- _WORK INSTRUCTION_:
After locating the line with "We will use" below, output it and each following line exactly, stopping after the line with "Handles all CRUD operations [67, 556]". No pictures.
··· MATERIAL TO PROCESS
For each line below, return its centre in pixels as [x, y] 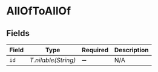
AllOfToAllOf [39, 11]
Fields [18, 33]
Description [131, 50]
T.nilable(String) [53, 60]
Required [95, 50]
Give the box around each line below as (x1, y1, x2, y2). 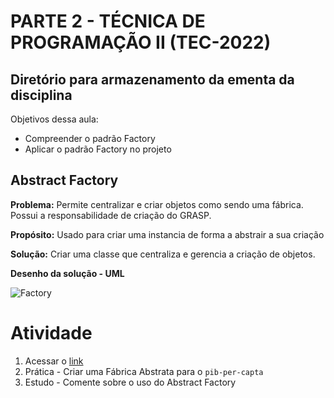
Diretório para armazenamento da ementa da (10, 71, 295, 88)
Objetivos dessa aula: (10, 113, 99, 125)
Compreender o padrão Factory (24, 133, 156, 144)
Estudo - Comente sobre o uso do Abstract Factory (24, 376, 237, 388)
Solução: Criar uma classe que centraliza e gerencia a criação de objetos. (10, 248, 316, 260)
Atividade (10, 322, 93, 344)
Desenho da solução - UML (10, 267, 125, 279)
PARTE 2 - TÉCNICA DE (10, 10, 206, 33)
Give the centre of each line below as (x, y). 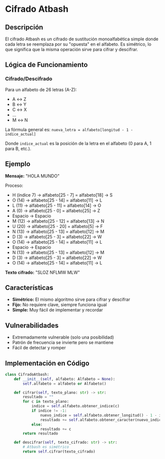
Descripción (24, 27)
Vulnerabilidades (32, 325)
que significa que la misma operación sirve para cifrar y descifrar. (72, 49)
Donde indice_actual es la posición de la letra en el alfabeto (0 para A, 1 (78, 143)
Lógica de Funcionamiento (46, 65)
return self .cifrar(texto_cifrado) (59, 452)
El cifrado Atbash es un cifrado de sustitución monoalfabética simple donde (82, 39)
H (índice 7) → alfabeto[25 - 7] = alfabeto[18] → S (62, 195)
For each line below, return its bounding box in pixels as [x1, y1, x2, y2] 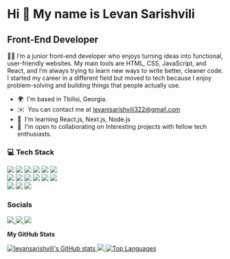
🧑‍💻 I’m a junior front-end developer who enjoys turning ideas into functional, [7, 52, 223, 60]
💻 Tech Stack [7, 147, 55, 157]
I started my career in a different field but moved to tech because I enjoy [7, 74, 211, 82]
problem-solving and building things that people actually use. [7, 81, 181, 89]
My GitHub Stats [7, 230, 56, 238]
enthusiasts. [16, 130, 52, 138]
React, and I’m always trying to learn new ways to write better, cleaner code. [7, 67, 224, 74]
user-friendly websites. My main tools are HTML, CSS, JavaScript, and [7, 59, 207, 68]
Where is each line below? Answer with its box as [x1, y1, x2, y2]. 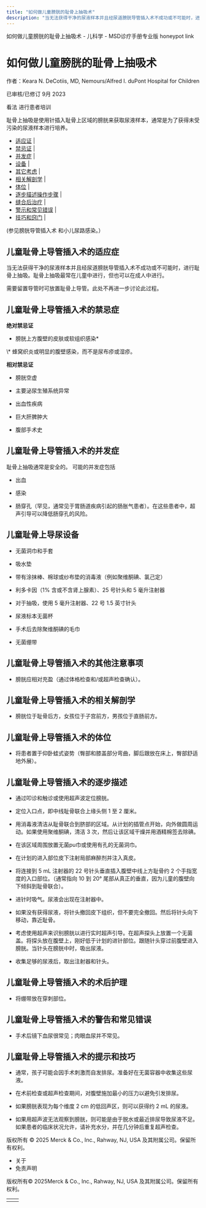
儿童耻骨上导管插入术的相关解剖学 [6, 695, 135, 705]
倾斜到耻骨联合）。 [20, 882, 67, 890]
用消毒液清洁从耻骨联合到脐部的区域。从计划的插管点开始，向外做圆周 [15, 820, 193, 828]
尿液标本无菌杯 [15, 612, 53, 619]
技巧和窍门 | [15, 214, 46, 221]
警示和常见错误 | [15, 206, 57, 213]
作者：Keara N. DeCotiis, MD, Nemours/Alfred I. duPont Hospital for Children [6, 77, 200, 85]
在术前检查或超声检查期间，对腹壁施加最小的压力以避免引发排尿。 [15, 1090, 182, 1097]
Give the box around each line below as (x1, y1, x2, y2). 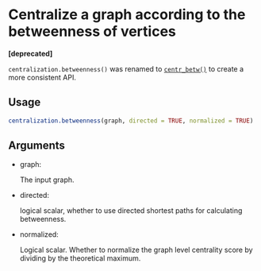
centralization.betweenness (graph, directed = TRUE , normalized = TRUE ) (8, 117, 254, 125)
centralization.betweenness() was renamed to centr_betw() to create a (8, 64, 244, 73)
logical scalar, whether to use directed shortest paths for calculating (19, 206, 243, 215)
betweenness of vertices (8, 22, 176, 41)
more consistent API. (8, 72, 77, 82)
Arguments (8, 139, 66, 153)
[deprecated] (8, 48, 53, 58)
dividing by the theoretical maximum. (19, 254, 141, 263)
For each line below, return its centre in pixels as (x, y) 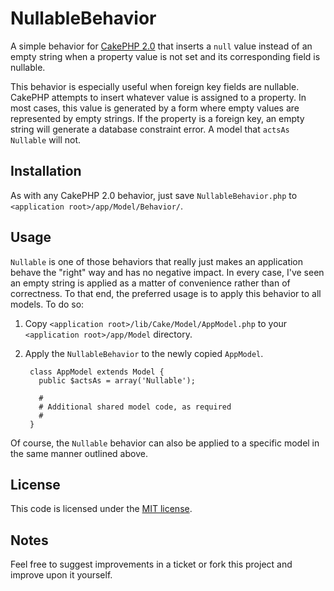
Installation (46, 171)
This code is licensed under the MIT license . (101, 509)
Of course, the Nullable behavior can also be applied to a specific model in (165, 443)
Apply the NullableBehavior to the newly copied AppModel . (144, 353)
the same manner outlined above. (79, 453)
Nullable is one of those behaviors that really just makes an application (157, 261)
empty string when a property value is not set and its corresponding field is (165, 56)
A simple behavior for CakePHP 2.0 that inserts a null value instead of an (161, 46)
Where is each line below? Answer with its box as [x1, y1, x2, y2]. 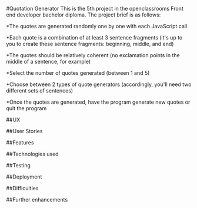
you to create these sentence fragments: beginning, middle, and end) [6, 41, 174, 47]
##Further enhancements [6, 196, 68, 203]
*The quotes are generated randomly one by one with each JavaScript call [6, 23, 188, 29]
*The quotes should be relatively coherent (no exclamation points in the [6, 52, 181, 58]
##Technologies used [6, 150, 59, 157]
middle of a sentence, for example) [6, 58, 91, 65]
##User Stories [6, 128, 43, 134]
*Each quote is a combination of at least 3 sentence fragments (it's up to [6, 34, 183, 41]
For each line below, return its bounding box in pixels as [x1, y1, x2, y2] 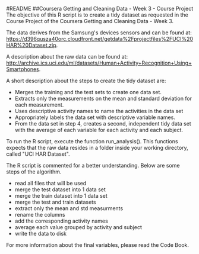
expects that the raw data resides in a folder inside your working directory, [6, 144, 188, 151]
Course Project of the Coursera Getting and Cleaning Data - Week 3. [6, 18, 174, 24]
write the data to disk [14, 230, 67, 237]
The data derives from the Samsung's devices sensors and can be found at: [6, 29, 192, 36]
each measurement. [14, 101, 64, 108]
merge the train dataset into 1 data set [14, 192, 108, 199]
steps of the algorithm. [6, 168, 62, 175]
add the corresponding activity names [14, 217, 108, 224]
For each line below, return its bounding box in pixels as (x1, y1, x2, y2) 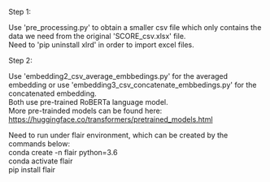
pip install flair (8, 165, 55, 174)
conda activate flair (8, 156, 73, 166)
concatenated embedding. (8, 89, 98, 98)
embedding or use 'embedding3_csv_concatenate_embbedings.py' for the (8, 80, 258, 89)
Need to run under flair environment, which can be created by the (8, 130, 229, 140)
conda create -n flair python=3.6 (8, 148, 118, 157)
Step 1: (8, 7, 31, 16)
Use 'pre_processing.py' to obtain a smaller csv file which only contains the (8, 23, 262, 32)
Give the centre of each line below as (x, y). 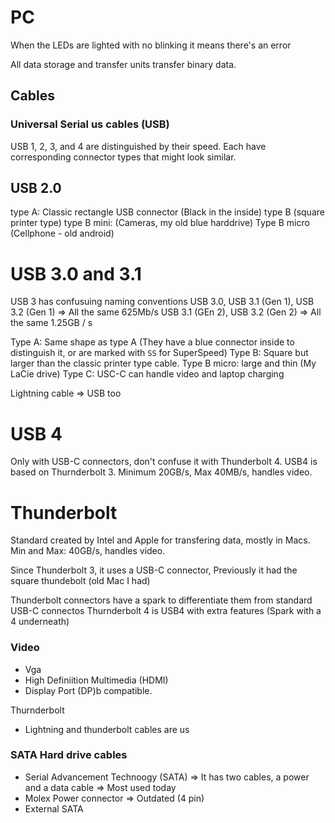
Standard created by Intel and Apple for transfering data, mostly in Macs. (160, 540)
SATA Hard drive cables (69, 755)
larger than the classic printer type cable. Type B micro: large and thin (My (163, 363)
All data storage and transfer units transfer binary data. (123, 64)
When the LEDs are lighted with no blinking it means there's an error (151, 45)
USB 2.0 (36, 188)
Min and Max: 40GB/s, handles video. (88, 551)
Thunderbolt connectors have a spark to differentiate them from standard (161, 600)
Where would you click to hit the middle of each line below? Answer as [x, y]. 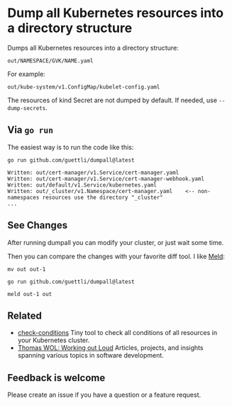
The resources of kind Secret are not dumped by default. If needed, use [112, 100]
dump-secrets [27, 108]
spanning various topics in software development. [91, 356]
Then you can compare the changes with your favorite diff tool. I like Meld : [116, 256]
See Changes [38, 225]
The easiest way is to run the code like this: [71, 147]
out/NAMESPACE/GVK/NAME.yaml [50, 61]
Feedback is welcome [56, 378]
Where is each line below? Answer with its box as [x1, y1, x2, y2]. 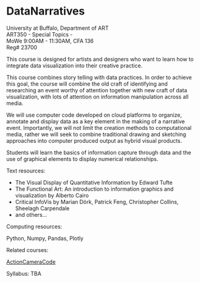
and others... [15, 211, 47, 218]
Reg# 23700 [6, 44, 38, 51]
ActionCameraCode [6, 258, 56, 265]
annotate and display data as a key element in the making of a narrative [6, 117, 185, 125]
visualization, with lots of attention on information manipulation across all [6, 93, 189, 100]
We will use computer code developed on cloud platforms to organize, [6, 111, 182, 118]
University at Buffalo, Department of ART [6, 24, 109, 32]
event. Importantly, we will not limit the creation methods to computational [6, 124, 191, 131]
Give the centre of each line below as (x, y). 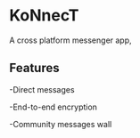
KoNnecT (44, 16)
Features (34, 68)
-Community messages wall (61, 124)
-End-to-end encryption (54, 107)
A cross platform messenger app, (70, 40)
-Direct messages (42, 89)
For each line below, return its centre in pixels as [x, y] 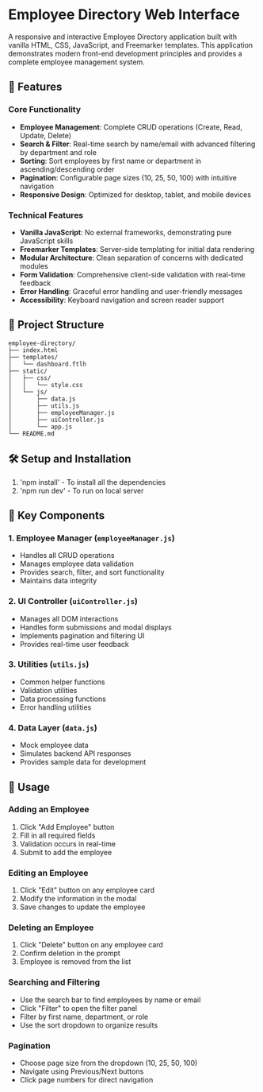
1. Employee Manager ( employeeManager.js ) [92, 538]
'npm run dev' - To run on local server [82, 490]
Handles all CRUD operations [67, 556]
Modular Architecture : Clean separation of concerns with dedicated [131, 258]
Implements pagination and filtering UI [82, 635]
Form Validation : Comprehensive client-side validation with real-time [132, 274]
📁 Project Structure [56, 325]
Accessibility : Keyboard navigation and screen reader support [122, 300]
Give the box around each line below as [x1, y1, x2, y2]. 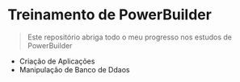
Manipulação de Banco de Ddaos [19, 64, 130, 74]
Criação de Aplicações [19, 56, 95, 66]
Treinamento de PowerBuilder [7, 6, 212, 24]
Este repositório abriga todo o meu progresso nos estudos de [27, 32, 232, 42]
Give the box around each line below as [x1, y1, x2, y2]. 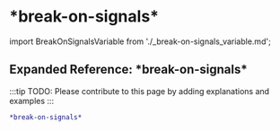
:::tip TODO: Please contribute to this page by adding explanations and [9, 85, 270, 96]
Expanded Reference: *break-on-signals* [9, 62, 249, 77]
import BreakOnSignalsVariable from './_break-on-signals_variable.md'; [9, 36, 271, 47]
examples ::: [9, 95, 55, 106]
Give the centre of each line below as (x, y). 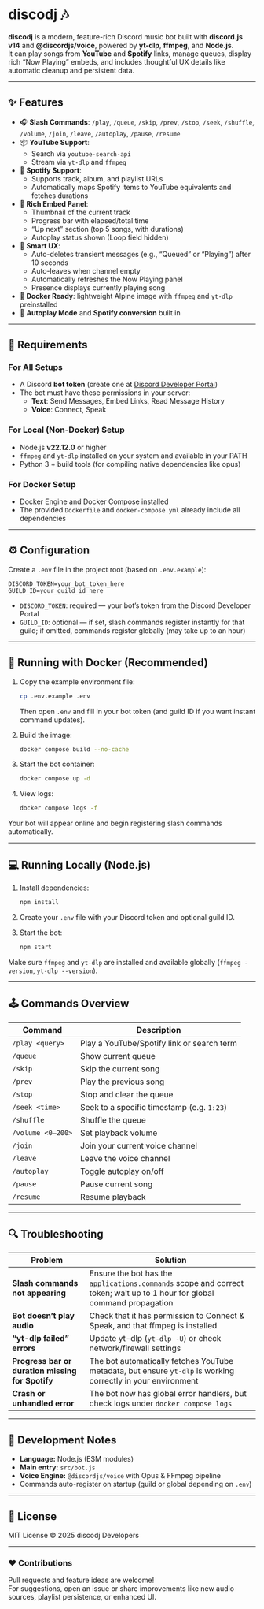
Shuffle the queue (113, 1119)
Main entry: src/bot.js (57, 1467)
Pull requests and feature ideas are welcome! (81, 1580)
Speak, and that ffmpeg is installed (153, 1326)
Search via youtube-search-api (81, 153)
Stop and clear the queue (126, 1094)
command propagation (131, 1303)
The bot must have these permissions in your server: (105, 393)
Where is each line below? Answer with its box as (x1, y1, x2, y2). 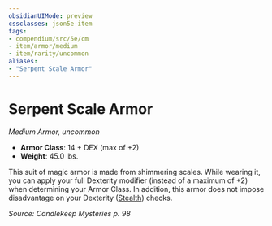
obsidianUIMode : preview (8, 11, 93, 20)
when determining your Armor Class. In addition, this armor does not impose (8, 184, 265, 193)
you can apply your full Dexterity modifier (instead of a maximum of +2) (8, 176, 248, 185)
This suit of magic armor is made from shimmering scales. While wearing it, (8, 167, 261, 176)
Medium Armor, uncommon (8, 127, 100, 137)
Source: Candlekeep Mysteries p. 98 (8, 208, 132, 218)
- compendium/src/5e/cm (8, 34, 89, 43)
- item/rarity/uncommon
······
- _RESPONSE TO THIS EXERCISE_:
We will use computer code developed on cloud platforms to organize, [6, 111, 182, 118]
University at Buffalo, Department of ART [6, 24, 109, 32]
event. Importantly, we will not limit the creation methods to computational [6, 124, 191, 131]
Give the centre of each line below as (x, y). 
KoNnecT (44, 16)
Features (34, 68)
-Community messages wall (61, 124)
-End-to-end encryption (54, 107)
A cross platform messenger app, (70, 40)
-Direct messages (42, 89)
For each line below, return its centre in pixels as [x, y] 
1. Employee Manager ( employeeManager.js ) [92, 538]
'npm run dev' - To run on local server [82, 490]
Handles all CRUD operations [67, 556]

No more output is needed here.